Learning rate: 0.0003, Batch size: 16, Validation loss: 0.055431828761968255
Learning rate: 0.0003, Batch size: 32, Validation loss: 0.055431676564869456
Learning rate: 0.0003, Batch size: 64, Validation loss: 0.055431225393166576
Learning rate: 0.0003, Batch size: 128, Validation loss: 0.055430322510303616
Learning rate: 0.0003, Batch size: 256, Validation loss: 0.05542926196690215
Learning rate: 0.001, Batch size: 16, Validation loss: 0.060011764024911526
Learning rate: 0.001, Batch size: 32, Validation loss: 0.06001127372453017
Learning rate: 0.001, Batch size: 64, Validation loss: 0.060009568268255646
Learning rate: 0.001, Batch size: 128, Validation loss: 0.06000853531157793
Learning rate: 0.001, Batch size: 256, Validation loss: 0.06000752171909894
Learning rate: 0.003, Batch size: 16, Validation loss: 0.06932122371537591
Learning rate: 0.003, Batch size: 32, Validation loss: 0.0693159390014663
Learning rate: 0.003, Batch size: 64, Validation loss: 0.0693034097357649
Learning rat

#### (e)

In [49]:
# evaluate on test set
y_pred = predict(X_test, best_w)
accuracy = accuracy_score(y_test, y_pred > 0.5)
precision = precision_score(y_test, y_pred > 0.5)
recall = recall_score(y_test, y_pred > 0.5)
f1 = f1_score(y_test, y_pred > 0.5)

print(f"Accuracy: {accuracy}, Precision: {precision}, Recall: {recall}, F1: {f1}")

Accuracy: 0.9883720930232558, Precision: 0.9836065573770492, Recall: 1.0, F1: 0.9917355371900827


#### (f)


Summarization: Overall the model performs well on the test set, with a high performance across the four eval metrics.
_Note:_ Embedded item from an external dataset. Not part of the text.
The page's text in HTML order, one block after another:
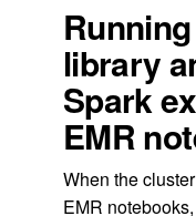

The overall accuracy is 98.84%. With a precision of 98.36%, the model results in maybe a few false positives. The perfect recall score indicates that there is no false negatives. Through grid search on learning rate and batch size, we found that the model performed the best when lr=0.0003 and batch_size = 256. But in general, it seems for this problem, the model performs well for smaller learning rates with larger batch sizes.